これらは、隠れ層-出力層の間のパラメータの定義
中間のLSTM層のパラメータもparamsにセットされるので、paramsが全てのパラメータを持つことになる。

param_init_lstm

def ortho_weight(ndim):
    W = numpy.random.randn(ndim, ndim)
    u, s, v = numpy.linalg.svd(W)
    return u.astype(config.floatX)

def param_init_lstm(options, params, prefix='lstm'):
    """
    Init the LSTM parameter:
    :see: init_params
    """
    W = numpy.concatenate([ortho_weight(options['dim_proj']),
                           ortho_weight(options['dim_proj']),
                           ortho_weight(options['dim_proj']),
                           ortho_weight(options['dim_proj'])], axis=1)
    params[_p(prefix, 'W')] = W
    U = numpy.concatenate([ortho_weight(options['dim_proj']),
                           ortho_weight(options['dim_proj']),
                           ortho_weight(options['dim_proj']),
                           ortho_weight(options['dim_proj'])], axis=1)
    params[_p(prefix, 'U')] = U
    b = numpy.zeros((4 * options['dim_proj'],))
    params[_p(prefix, 'b')] = b.astype(config.floatX)

    return params

では、特異値分解が出現している。
特異値分解は下記でまとめた。
kento1109.hatenablog.com

ここでは、

import numpy

def ortho_weight(ndim):
    W = numpy.random.randn(ndim, ndim)
    u, s, v = numpy.linalg.svd(W)
    return u

print ortho_weight(128).shape
# (128L, 128L)

であることが分かる。
これは、ortho_weightで任意の初期値を得ることが目的と考えられる。
（なぜ、特異値分解を使っているかは不明・・）
なんで、それらを4つでconcatinateしているので、Wは128×512のパラメータ行列となる。
ここで、LSTMのパラメータについて思い出すと、

$W_i$ ・・input gateに関する重み
$W_f$ ・・forget gateに関する重み
$W_o$ ・・output gateに関する重み
$W_c$ ・・memory cellsに関する重み

であった。
そして、隠れ層のユニット数は128である。
つまり、LSTM_Wを絵にするとこうなる。
f:id:kento1109:20171123145502p:plain
LSTM_Uも全く同じ。
例えば、input gateは下記で計算される。
$i_t=\sigma (W_ix_t+U_i{ h }_{t-1}+b_i)$
ここから

LSTM_W・・入力との線形和
LSTM_U・・隠れ状態ベクトルとの線形和

であることが分かる。
bはそれぞれのバイアス

ここまででパラメータの初期化の定義が出来た。

次に、

tparams = init_tparams(params)

でパラメータを共有変数として宣言する。

build_model

モデル構築関数の呼び出し

# use_noise is for dropout
(use_noise, x, mask,
y, f_pred_prob, f_pred, cost) = build_model(tparams, model_options)

シンボルxには、任意のN個の文書、
シンボルyには、任意のN個の文書のラベルがセットされる。

x = tensor.matrix('x', dtype='int64')
mask = tensor.matrix('mask', dtype=config.floatX)
y = tensor.vector('y', dtype='int64')

n_timesteps = x.shape[0]
n_samples = x.shape[1]

emb = tparams['Wemb'][x.flatten()].reshape([n_timesteps,
                                            n_samples,
                                            options['dim_proj']])

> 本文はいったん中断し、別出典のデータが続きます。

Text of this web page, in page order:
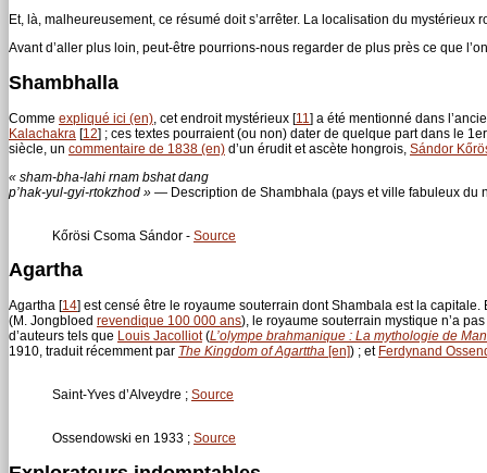
Et, là, malheureusement, ce résumé doit s’arrêter. La localisation du
Avant d’aller plus loin, peut-être pourrions-nous regarder de plus près ce que
Shambhalla
Comme expliqué ici (en) , cet endroit mystérieux [11 ] a été mentionné dans
Kalachakra [12] ; ces textes pourraient (ou non) dater de quelque part dans le
siècle, un commentaire de 1838 (en) d’un érudit et ascète hongrois, Sándor
« sham-bha-lahi rnam bshat dang
p’hak-yul-gyi-rtokzhod » — Description de Shambhala (pays et ville fabuleux du
Kőrösi Csoma Sándor - Source
Agartha
Agartha [14] est censé être le royaume souterrain dont Shambala est la
(M. Jongbloed revendique 100 000 ans), le royaume souterrain mystique n’a
d’auteurs tels que Louis Jacolliot(L’olympe brahmanique : La mythologie de
1910, traduit récemment par The Kingdom of Agarttha [en]) ; et Ferdynand
Saint-Yves d’Alveydre ; Source
Ossendowski en 1933 ; Source
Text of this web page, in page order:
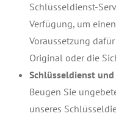
Schlüsseldienst-
Verfügung, um
Voraussetzung
Original oder die
Schlüsseldienst
Beugen Sie
unseres
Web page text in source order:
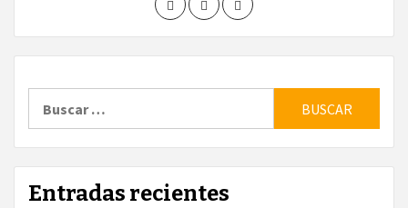
Entradas recientes
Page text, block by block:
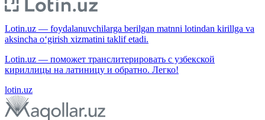
Lotin.uz — foydalanuvchilarga berilgan matnni lotindan kirillga va
aksincha o‘girish xizmatini taklif etadi.
Lotin.uz — поможет транслитерировать с узбекской
кириллицы на латиницу и обратно. Легко!
lotin.uz
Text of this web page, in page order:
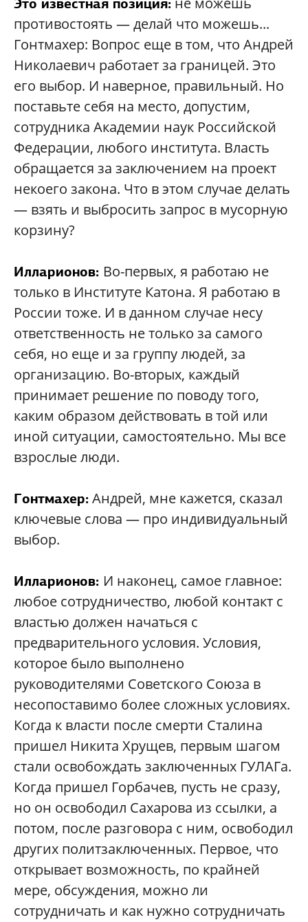
противостоять — делай что можешь...
Гонтмахер: Вопрос еще в том, что Андрей
Николаевич работает за границей. Это
его выбор. И наверное, правильный. Но
поставьте себя на место, допустим,
сотрудника Академии наук Российской
Федерации, любого института. Власть
обращается за заключением на проект
некоего закона. Что в этом случае делать
— взять и выбросить запрос в мусорную
корзину?
Илларионов: Во-первых, я работаю не
только в Институте Катона. Я работаю в
России тоже. И в данном случае несу
ответственность не только за самого
себя, но еще и за группу людей, за
организацию. Во-вторых, каждый
принимает решение по поводу того,
каким образом действовать в той или
иной ситуации, самостоятельно. Мы все
взрослые люди.
Гонтмахер:Андрей, мне кажется, сказал
ключевые слова — про индивидуальный
выбор.
Илларионов: И наконец, самое главное:
любое сотрудничество, любой контакт с
властью должен начаться с
предварительного условия. Условия,
которое было выполнено
руководителями Советского Союза в
несопоставимо более сложных условиях.
Когда к власти после смерти Сталина
пришел Никита Хрущев, первым шагом
стали освобождать заключенных ГУЛАГа.
Когда пришел Горбачев, пусть не сразу,
но он освободил Сахарова из ссылки, а
потом, после разговора с ним, освободил
других политзаключенных. Первое, что
открывает возможность, по крайней
мере, обсуждения, можно ли
сотрудничать и как нужно сотрудничать
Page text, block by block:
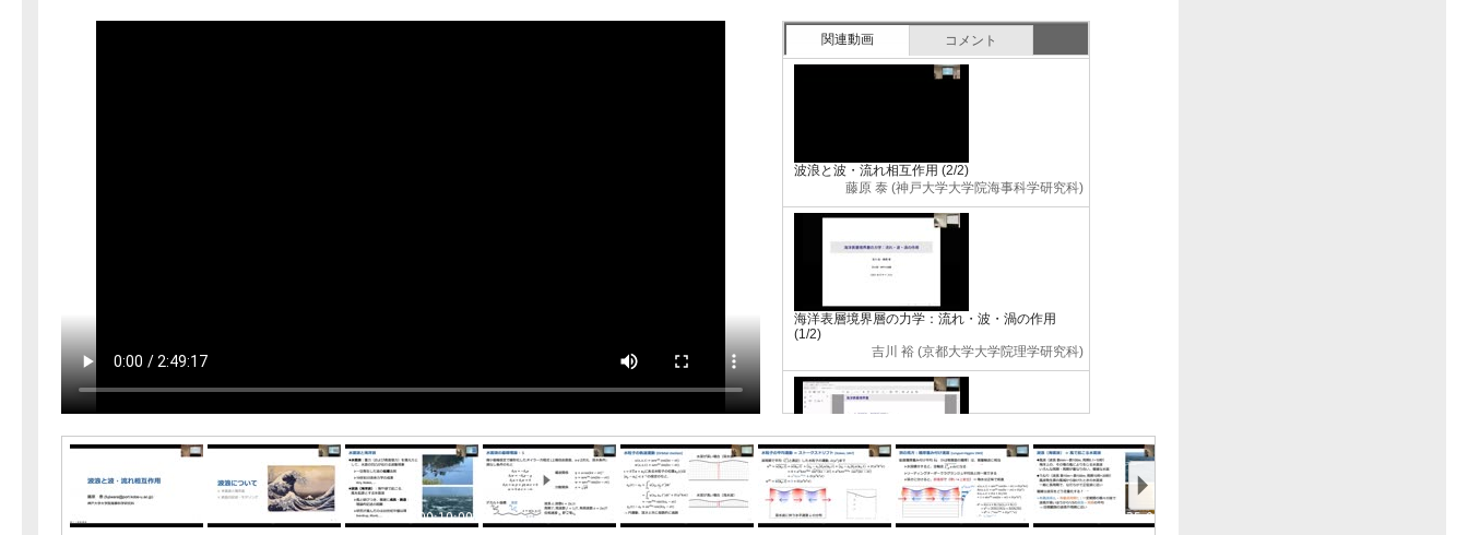
関連動画 コメント
波浪と波・流れ相互作用 (2/2)
藤原 泰 (神戸大学大学院海事科学研究科)
海洋表層境界層の力学：流れ・波・渦の作用
(1/2)
吉川 裕 (京都大学大学院理学研究科)
海洋表層境界層の力学：流れ・波・渦の作用
(2/2)
吉川 裕 (京都大学大学院理学研究科)
00:05:00 00:10:00 00:15:00 00:25:00 00:30:00 00:35:00
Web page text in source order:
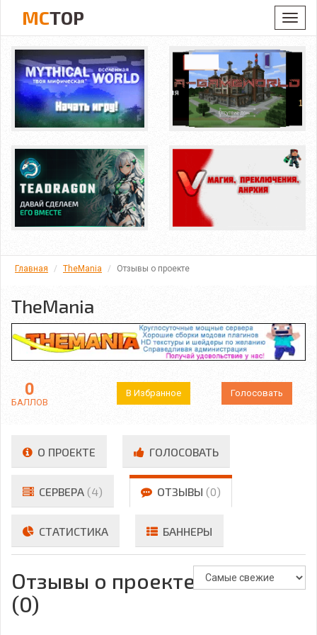
MCTOP
Главная TheMania Отзывы о проекте
TheMania
0
БАЛЛОВ
В Избранное Голосовать
О ПРОЕКТЕ ГОЛОСОВАТЬ
СЕРВЕРА (4) ОТЗЫВЫ (0)
СТАТИСТИКА БАННЕРЫ
Отзывы о проекте
(0)
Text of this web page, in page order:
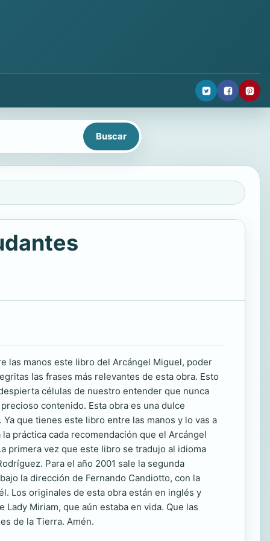
las manos este libro del Arcángel Miguel, poder
las frases más relevantes de esta obra. Esto
células de nuestro entender que nunca
contenido. Esta obra es una dulce
que tienes este libro entre las manos y lo vas a
práctica cada recomendación que el Arcángel
primera vez que este libro se tradujo al idioma
Para el año 2001 sale la segunda
la dirección de Fernando Candiotto, con la
Los originales de esta obra están en inglés y
Miriam, que aún estaba en vida. Que las
de la Tierra. Amén.
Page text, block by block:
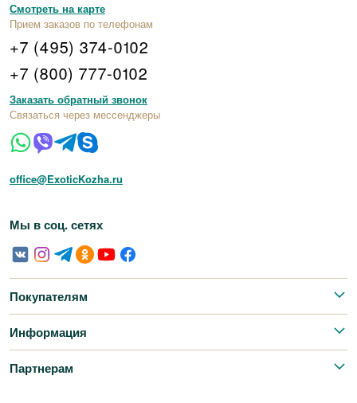
Смотреть на карте
Прием заказов по телефонам
+7 (495) 374-0102
+7 (800) 777-0102
Заказать обратный звонок
Связаться через мессенджеры
office@ExoticKozha.ru
Мы в соц. сетях
Покупателям
Информация
Партнерам
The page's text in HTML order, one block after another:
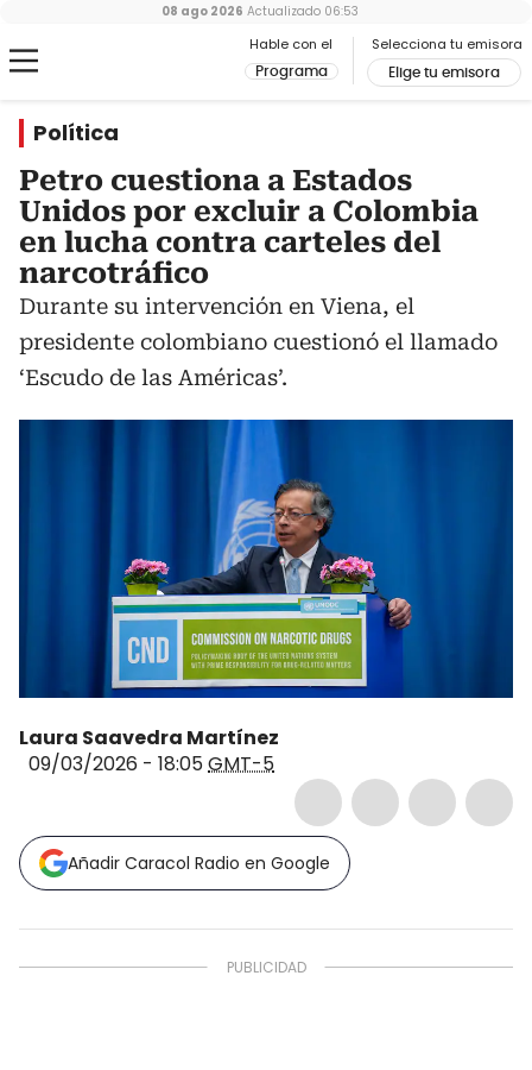
Hable con el
Programa
Selecciona tu emisora
Elige tu emisora
08 ago 2026 Actualizado 06:53
Política
Petro cuestiona a Estados
Unidos por excluir a Colombia
en lucha contra carteles del
narcotráfico
Durante su intervención en Viena, el
presidente colombiano cuestionó el llamado
‘Escudo de las Américas’.
Laura Saavedra Martínez
09/03/2026 - 18:05GMT-5
Añadir Caracol Radio en Google
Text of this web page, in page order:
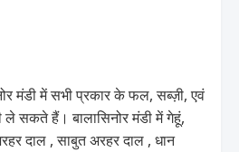
मंडी में सभी प्रकार के फल, सब्ज़ी, एवं
सकते हैं। बालासिनोर मंडी में गेहूं,
दाल , साबुत अरहर दाल , धान
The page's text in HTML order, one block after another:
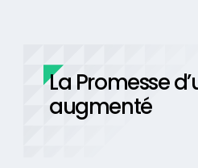
La Promesse
augmenté
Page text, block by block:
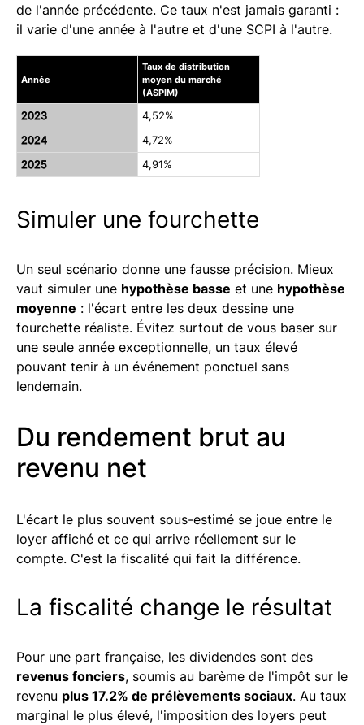
de l'année précédente. Ce taux n'est jamais garanti :
il varie d'une année à l'autre et d'une SCPI à l'autre.
Année
Taux de distribution
moyen du marché
(ASPIM)
2023
4,52%
2024
4,72%
2025
4,91%
Simuler une fourchette
Un seul scénario donne une fausse précision. Mieux
vaut simuler une hypothèse basse et une hypothèse
moyenne : l'écart entre les deux dessine une
fourchette réaliste. Évitez surtout de vous baser sur
une seule année exceptionnelle, un taux élevé
pouvant tenir à un événement ponctuel sans
lendemain.
Du rendement brut au
revenu net
L'écart le plus souvent sous-estimé se joue entre le
loyer affiché et ce qui arrive réellement sur le
compte. C'est la fiscalité qui fait la différence.
La fiscalité change le résultat
Pour une part française, les dividendes sont des
revenus fonciers, soumis au barème de l'impôt sur le
revenu plus 17.2% de prélèvements sociaux. Au taux
marginal le plus élevé, l'imposition des loyers peut

n_timesteps・・サンプル文書の長さ（全て同じ）
n_samples・・名前の通りサンプル文書数。

embは「文書の長さ×サンプル数×分散次元数」
入力は単語IDの行列であるが、ここで、変換処理して隠れ層へは単語IDの分散表現が渡すようにしている。

proj = get_layer(options['encoder'])[1](tparams, emb, options,
                                        prefix=options['encoder'],
                                        mask=mask)

は、下記のlstmの[1]の呼び出しに相当し、

layers = {'lstm': (param_init_lstm, lstm_layer)}

lstm_layer関数が呼ばれる。

lstm_layer関数はLSTMのメインとなるモデルの定義。
長くなりそうなので、ここからは次回とする。